- **What is needed**:
Any image found in the entries is to be skipped; the rest is returned word for word.

- **Entries taken from a collection**:
+ + + + + + +
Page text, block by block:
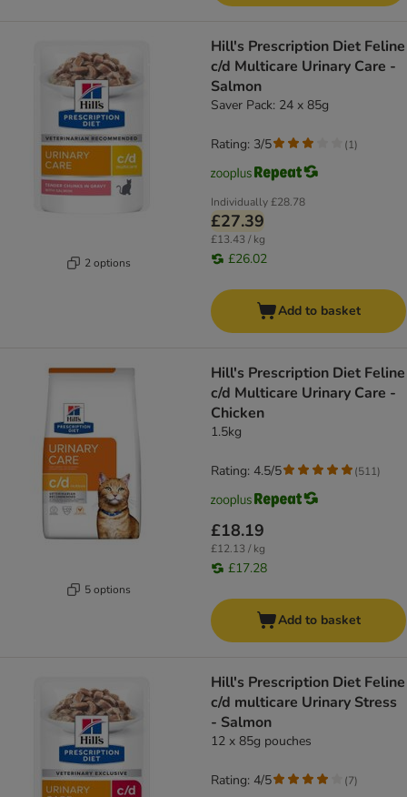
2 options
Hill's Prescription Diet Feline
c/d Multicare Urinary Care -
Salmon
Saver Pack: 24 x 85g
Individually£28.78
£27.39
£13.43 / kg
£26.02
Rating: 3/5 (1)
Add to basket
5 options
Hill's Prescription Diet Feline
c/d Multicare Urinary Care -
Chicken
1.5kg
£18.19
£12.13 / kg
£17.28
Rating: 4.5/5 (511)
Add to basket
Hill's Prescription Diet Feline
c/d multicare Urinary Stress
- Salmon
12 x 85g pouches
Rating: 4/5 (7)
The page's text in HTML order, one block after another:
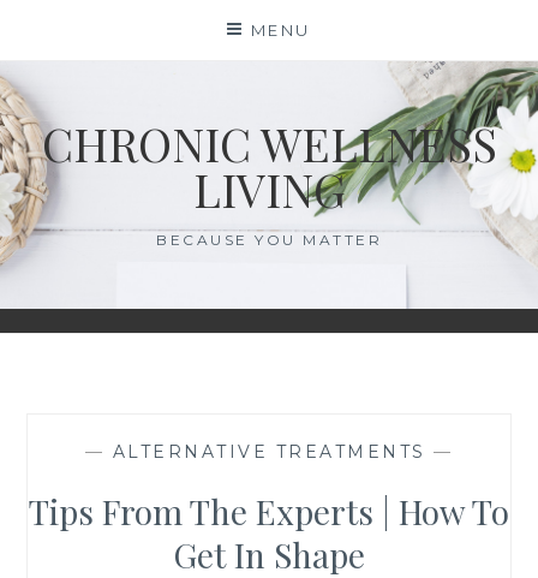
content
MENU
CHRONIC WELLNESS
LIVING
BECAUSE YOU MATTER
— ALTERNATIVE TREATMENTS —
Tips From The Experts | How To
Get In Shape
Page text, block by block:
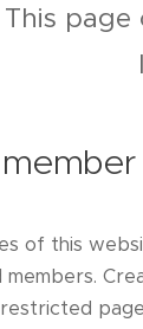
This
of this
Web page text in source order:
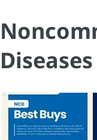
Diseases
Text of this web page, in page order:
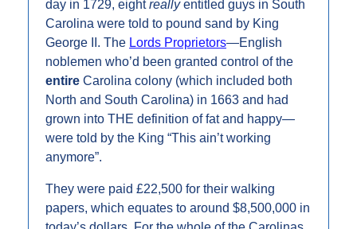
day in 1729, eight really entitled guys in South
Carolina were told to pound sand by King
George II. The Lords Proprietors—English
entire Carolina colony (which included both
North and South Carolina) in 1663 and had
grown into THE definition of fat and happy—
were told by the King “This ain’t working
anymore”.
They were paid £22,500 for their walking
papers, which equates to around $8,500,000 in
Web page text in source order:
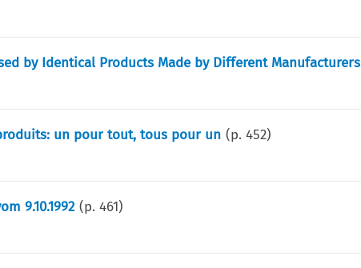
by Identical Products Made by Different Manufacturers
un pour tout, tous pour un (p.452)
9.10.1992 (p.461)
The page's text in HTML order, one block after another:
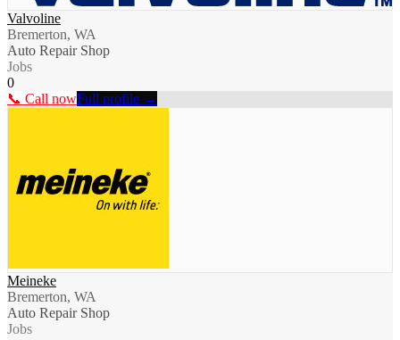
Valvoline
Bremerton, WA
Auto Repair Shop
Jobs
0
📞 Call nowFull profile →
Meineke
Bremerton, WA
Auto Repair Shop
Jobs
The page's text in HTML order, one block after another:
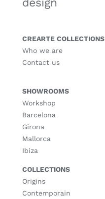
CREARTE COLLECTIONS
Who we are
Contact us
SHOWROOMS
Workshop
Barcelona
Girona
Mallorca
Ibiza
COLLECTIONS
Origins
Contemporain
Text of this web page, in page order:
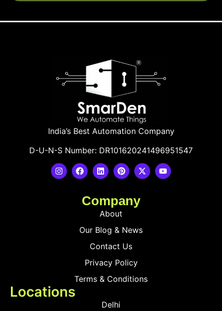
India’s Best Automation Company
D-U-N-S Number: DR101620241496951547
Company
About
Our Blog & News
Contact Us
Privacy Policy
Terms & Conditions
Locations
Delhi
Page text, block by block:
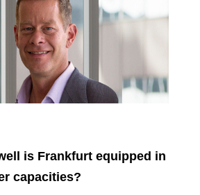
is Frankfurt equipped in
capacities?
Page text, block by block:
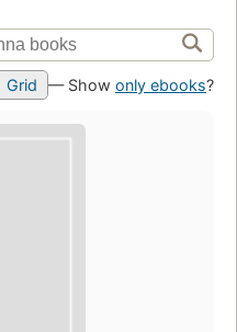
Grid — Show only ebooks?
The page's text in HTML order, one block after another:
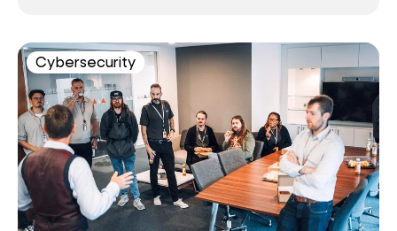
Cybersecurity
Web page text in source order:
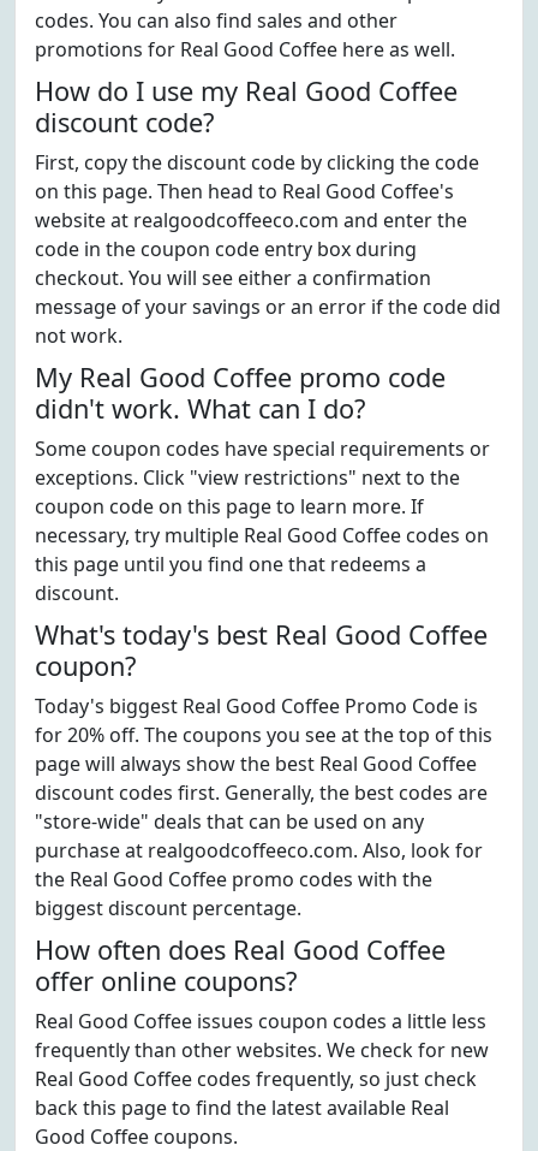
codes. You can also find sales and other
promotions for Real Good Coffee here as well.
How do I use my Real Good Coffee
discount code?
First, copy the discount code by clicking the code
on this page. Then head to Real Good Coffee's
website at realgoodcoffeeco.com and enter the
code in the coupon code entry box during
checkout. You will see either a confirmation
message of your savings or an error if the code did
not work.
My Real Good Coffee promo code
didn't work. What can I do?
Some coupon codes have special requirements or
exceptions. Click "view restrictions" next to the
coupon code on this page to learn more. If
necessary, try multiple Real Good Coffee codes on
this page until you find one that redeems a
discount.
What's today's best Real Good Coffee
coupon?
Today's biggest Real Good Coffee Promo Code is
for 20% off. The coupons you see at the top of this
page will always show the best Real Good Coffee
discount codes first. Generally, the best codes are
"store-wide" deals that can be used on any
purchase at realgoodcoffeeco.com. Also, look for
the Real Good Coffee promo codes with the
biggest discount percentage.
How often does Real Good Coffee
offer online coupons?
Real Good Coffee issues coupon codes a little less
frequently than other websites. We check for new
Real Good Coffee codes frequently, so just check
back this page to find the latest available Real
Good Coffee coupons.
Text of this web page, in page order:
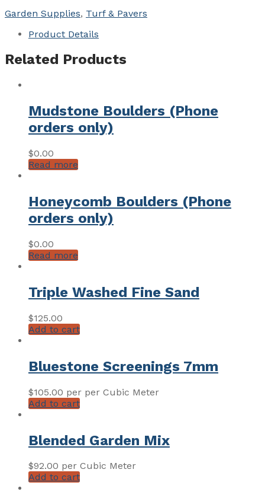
+ + + + + + +
- **Task response**:
Page text, block by block:
2 options
Hill's Prescription Diet Feline
c/d Multicare Urinary Care -
Salmon
Saver Pack: 24 x 85g
Individually£28.78
£27.39
£13.43 / kg
£26.02
Rating: 3/5 (1)
Add to basket
5 options
Hill's Prescription Diet Feline
c/d Multicare Urinary Care -
Chicken
1.5kg
£18.19
£12.13 / kg
£17.28
Rating: 4.5/5 (511)
Add to basket
Hill's Prescription Diet Feline
c/d multicare Urinary Stress
- Salmon
12 x 85g pouches
Rating: 4/5 (7)
The page's text in HTML order, one block after another:
content
MENU
CHRONIC WELLNESS
LIVING
BECAUSE YOU MATTER
— ALTERNATIVE TREATMENTS —
Tips From The Experts | How To
Get In Shape
Page text, block by block:
This
of this
Web page text in source order:
Diseases
Text of this web page, in page order:
day in 1729, eight really entitled guys in South
Carolina were told to pound sand by King
George II. The Lords Proprietors—English
entire Carolina colony (which included both
North and South Carolina) in 1663 and had
grown into THE definition of fat and happy—
were told by the King “This ain’t working
anymore”.
They were paid £22,500 for their walking
papers, which equates to around $8,500,000 in
Web page text in source order:
by Identical Products Made by Different Manufacturers
un pour tout, tous pour un (p.452)
9.10.1992 (p.461)
The page's text in HTML order, one block after another:
Valvoline
Bremerton, WA
Auto Repair Shop
Jobs
0
📞 Call nowFull profile →
Meineke
Bremerton, WA
Auto Repair Shop
Jobs
The page's text in HTML order, one block after another:
CREARTE COLLECTIONS
Who we are
Contact us
SHOWROOMS
Workshop
Barcelona
Girona
Mallorca
Ibiza
COLLECTIONS
Origins
Contemporain
Text of this web page, in page order:
India’s Best Automation Company
D-U-N-S Number: DR101620241496951547
Company
About
Our Blog & News
Contact Us
Privacy Policy
Terms & Conditions
Locations
Delhi
Page text, block by block:
is Frankfurt equipped in
capacities?
Page text, block by block:
Grid — Show only ebooks?
The page's text in HTML order, one block after another:
Cybersecurity
Web page text in source order:
codes. You can also find sales and other
promotions for Real Good Coffee here as well.
How do I use my Real Good Coffee
discount code?
First, copy the discount code by clicking the code
on this page. Then head to Real Good Coffee's
website at realgoodcoffeeco.com and enter the
code in the coupon code entry box during
checkout. You will see either a confirmation
message of your savings or an error if the code did
not work.
My Real Good Coffee promo code
didn't work. What can I do?
Some coupon codes have special requirements or
exceptions. Click "view restrictions" next to the
coupon code on this page to learn more. If
necessary, try multiple Real Good Coffee codes on
this page until you find one that redeems a
discount.
What's today's best Real Good Coffee
coupon?
Today's biggest Real Good Coffee Promo Code is
for 20% off. The coupons you see at the top of this
page will always show the best Real Good Coffee
discount codes first. Generally, the best codes are
"store-wide" deals that can be used on any
purchase at realgoodcoffeeco.com. Also, look for
the Real Good Coffee promo codes with the
biggest discount percentage.
How often does Real Good Coffee
offer online coupons?
Real Good Coffee issues coupon codes a little less
frequently than other websites. We check for new
Real Good Coffee codes frequently, so just check
back this page to find the latest available Real
Good Coffee coupons.
Text of this web page, in page order:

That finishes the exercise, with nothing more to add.